Records contained in a dataset
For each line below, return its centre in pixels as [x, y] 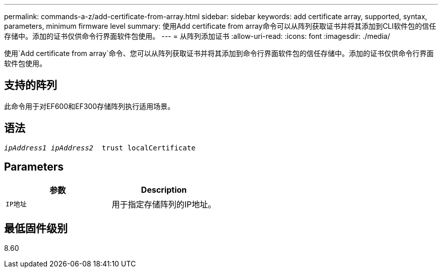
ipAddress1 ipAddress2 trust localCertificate [100, 148]
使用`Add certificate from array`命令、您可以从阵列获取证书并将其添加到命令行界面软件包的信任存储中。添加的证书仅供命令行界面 [219, 53]
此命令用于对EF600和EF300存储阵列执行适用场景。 [90, 106]
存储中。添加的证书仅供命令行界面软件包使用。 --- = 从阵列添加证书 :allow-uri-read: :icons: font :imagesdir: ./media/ [197, 36]
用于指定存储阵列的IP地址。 [164, 204]
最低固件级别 [36, 228]
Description [164, 189]
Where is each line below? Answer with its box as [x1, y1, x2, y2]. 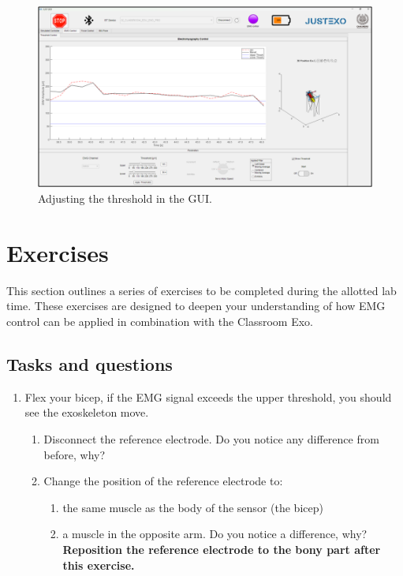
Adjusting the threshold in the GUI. [38, 190, 212, 207]
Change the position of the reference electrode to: [43, 473, 283, 489]
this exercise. [62, 556, 135, 573]
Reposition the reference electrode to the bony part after [62, 540, 381, 557]
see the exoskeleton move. [24, 404, 149, 421]
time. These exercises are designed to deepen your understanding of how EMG [6, 297, 386, 314]
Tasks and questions [6, 351, 173, 376]
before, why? [43, 446, 106, 462]
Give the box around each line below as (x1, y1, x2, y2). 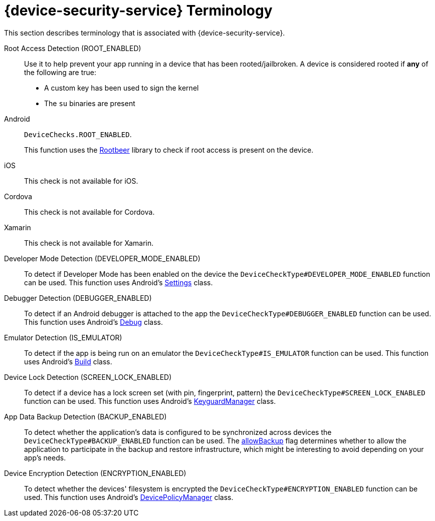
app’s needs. (24, 453, 66, 462)
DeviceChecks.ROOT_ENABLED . (24, 130, 132, 139)
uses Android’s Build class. (24, 357, 112, 366)
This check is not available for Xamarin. (24, 238, 154, 247)
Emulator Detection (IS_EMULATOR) (4, 333, 122, 342)
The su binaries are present (44, 99, 135, 108)
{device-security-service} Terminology (4, 2, 273, 19)
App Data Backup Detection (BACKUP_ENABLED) (4, 412, 167, 421)
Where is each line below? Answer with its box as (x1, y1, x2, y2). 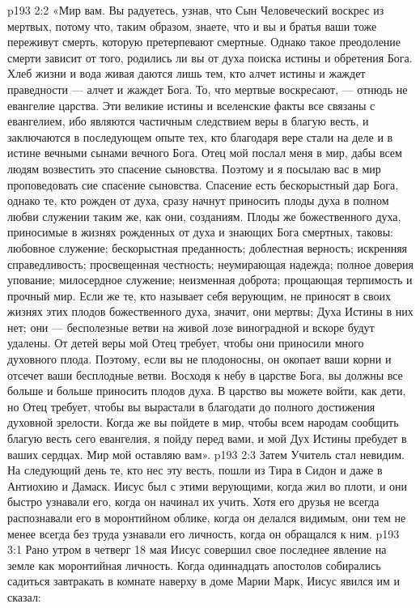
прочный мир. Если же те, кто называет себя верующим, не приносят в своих (7, 287, 392, 304)
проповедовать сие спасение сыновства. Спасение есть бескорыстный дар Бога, (7, 176, 399, 193)
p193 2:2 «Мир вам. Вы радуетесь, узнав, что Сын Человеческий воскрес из (7, 2, 384, 18)
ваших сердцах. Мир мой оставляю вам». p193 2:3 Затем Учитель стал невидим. (7, 445, 405, 462)
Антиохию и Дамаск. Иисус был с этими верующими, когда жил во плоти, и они (7, 477, 408, 494)
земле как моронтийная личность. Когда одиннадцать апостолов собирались (7, 556, 381, 573)
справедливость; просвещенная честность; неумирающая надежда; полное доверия (7, 255, 414, 272)
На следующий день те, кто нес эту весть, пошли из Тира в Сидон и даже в (7, 461, 383, 478)
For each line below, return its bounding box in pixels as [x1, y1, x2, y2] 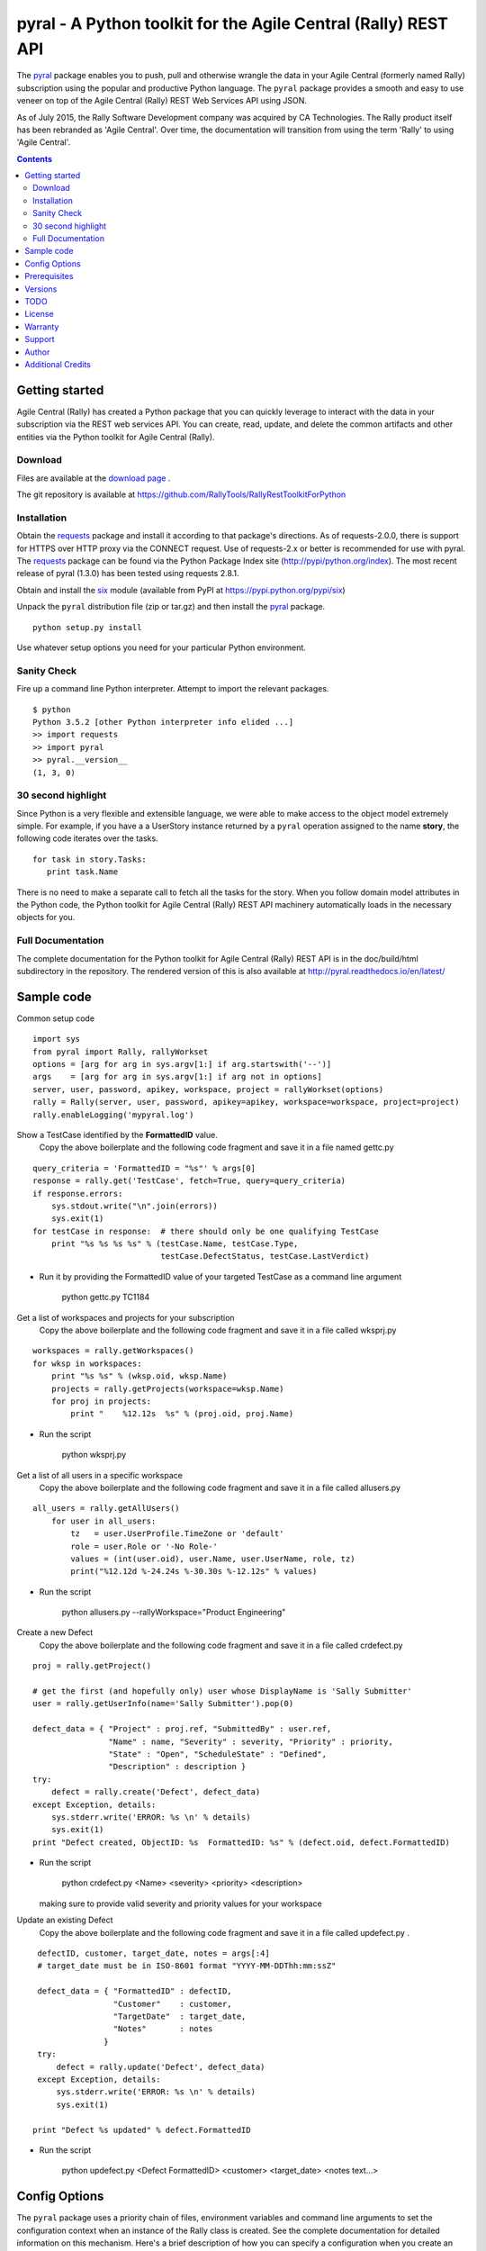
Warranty [24, 321, 59, 332]
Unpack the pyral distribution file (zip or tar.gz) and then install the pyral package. [16, 601, 326, 612]
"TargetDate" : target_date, [112, 2011, 247, 2021]
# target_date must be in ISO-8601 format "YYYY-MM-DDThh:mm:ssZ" [37, 1961, 337, 1971]
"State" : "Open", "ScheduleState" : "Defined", [108, 1749, 328, 1759]
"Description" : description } [108, 1761, 247, 1772]
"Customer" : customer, [112, 1999, 233, 2009]
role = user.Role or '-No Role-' [70, 1541, 218, 1551]
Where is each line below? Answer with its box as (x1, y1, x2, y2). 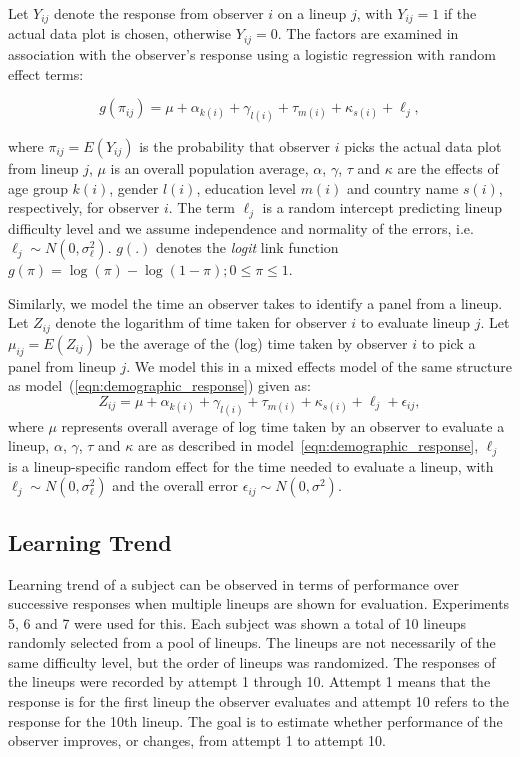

◆ **Directions**:
Your reply should be the entries above, repeated exactly and free of pictures.

◆ **Answer to the exercise**:
For each line below, return its centre in pixels as [x, y] 
ipAddress1 ipAddress2 trust localCertificate [100, 148]
使用`Add certificate from array`命令、您可以从阵列获取证书并将其添加到命令行界面软件包的信任存储中。添加的证书仅供命令行界面 [219, 53]
此命令用于对EF600和EF300存储阵列执行适用场景。 [90, 106]
存储中。添加的证书仅供命令行界面软件包使用。 --- = 从阵列添加证书 :allow-uri-read: :icons: font :imagesdir: ./media/ [197, 36]
用于指定存储阵列的IP地址。 [164, 204]
最低固件级别 [36, 228]
Description [164, 189]
Where is each line below? Answer with its box as [x1, y1, x2, y2]. 
Adjusting the threshold in the GUI. [38, 190, 212, 207]
Change the position of the reference electrode to: [43, 473, 283, 489]
this exercise. [62, 556, 135, 573]
Reposition the reference electrode to the bony part after [62, 540, 381, 557]
see the exoskeleton move. [24, 404, 149, 421]
time. These exercises are designed to deepen your understanding of how EMG [6, 297, 386, 314]
Tasks and questions [6, 351, 173, 376]
before, why? [43, 446, 106, 462]
Give the box around each line below as (x1, y1, x2, y2). 
app’s needs. (24, 453, 66, 462)
DeviceChecks.ROOT_ENABLED . (24, 130, 132, 139)
uses Android’s Build class. (24, 357, 112, 366)
This check is not available for Xamarin. (24, 238, 154, 247)
Emulator Detection (IS_EMULATOR) (4, 333, 122, 342)
The su binaries are present (44, 99, 135, 108)
{device-security-service} Terminology (4, 2, 273, 19)
App Data Backup Detection (BACKUP_ENABLED) (4, 412, 167, 421)
Where is each line below? Answer with its box as (x1, y1, x2, y2). 
прочный мир. Если же те, кто называет себя верующим, не приносят в своих (7, 287, 392, 304)
проповедовать сие спасение сыновства. Спасение есть бескорыстный дар Бога, (7, 176, 399, 193)
p193 2:2 «Мир вам. Вы радуетесь, узнав, что Сын Человеческий воскрес из (7, 2, 384, 18)
ваших сердцах. Мир мой оставляю вам». p193 2:3 Затем Учитель стал невидим. (7, 445, 405, 462)
Антиохию и Дамаск. Иисус был с этими верующими, когда жил во плоти, и они (7, 477, 408, 494)
земле как моронтийная личность. Когда одиннадцать апостолов собирались (7, 556, 381, 573)
справедливость; просвещенная честность; неумирающая надежда; полное доверия (7, 255, 414, 272)
На следующий день те, кто нес эту весть, пошли из Тира в Сидон и даже в (7, 461, 383, 478)
For each line below, return its bounding box in pixels as [x1, y1, x2, y2] 
Warranty [24, 321, 59, 332]
Unpack the pyral distribution file (zip or tar.gz) and then install the pyral package. [16, 601, 326, 612]
"TargetDate" : target_date, [112, 2011, 247, 2021]
# target_date must be in ISO-8601 format "YYYY-MM-DDThh:mm:ssZ" [37, 1961, 337, 1971]
"State" : "Open", "ScheduleState" : "Defined", [108, 1749, 328, 1759]
"Description" : description } [108, 1761, 247, 1772]
"Customer" : customer, [112, 1999, 233, 2009]
role = user.Role or '-No Role-' [70, 1541, 218, 1551]
Where is each line below? Answer with its box as (x1, y1, x2, y2). 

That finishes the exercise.